▶ [INSTRUCTIONS TO FOLLOW]: Once the pictures are set aside, retype the remaining entries exactly.

Records from a data collection
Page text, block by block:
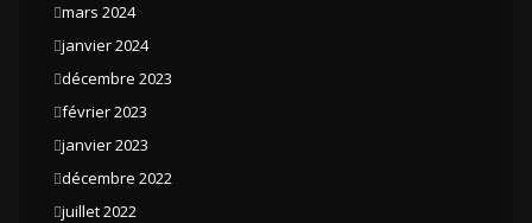
mars 2024
janvier 2024
décembre 2023
février 2023
janvier 2023
décembre 2022
juillet 2022
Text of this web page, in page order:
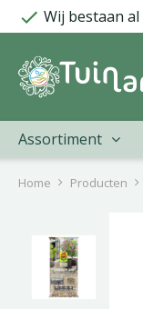
naar
Home Producten
Wij bestaan al
Assortiment
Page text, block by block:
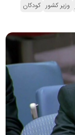
وزیر کشور کودکان
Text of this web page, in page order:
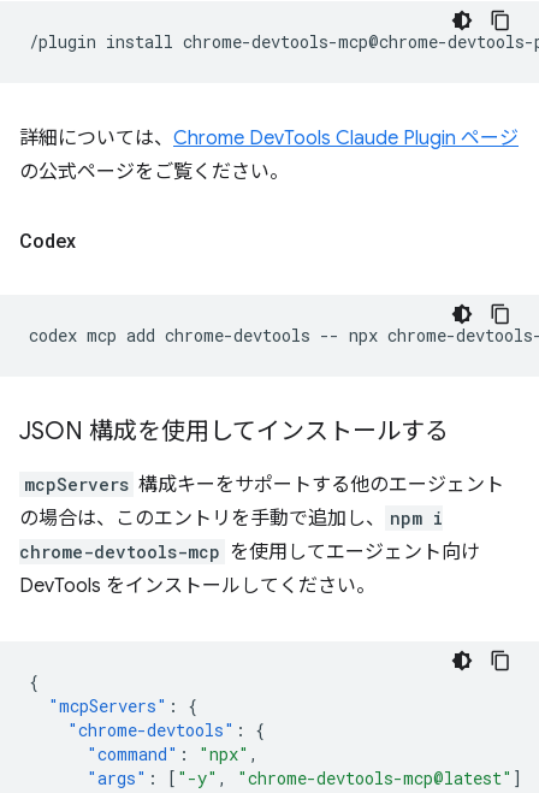
/plugin install
詳細については、 Chrome DevTools Claude Plugin ページ
の公式ページをご覧ください。
Codex
codex mcp add chrome-devtools -- npx
JSON 構成を使用してインストールする
mcpServers 構成キーをサポートする他のエージェント
の場合は、このエントリを手動で追加し、
npm i
chrome-devtools-mcp を使用してエージェント向け
DevTools をインストールしてください。
{
"mcpServers" :
{
"chrome-devtools" :
{
"command" : "npx" ,
"args" : [ "-y" , "chrome-devtools-mcp@latest" ]

▶ [EXERCISE RESULT]:
Page text, block by block:
mars 2024
janvier 2024
décembre 2023
février 2023
janvier 2023
décembre 2022
juillet 2022
Text of this web page, in page order:
naar
Home Producten
Wij bestaan al
Assortiment
Page text, block by block:
وزیر کشور کودکان
Text of this web page, in page order:
/plugin install
詳細については、 Chrome DevTools Claude Plugin ページ
の公式ページをご覧ください。
Codex
codex mcp add chrome-devtools -- npx
JSON 構成を使用してインストールする
mcpServers 構成キーをサポートする他のエージェント
の場合は、このエントリを手動で追加し、
npm i
chrome-devtools-mcp を使用してエージェント向け
DevTools をインストールしてください。
{
"mcpServers" :
{
"chrome-devtools" :
{
"command" : "npx" ,
"args" : [ "-y" , "chrome-devtools-mcp@latest" ]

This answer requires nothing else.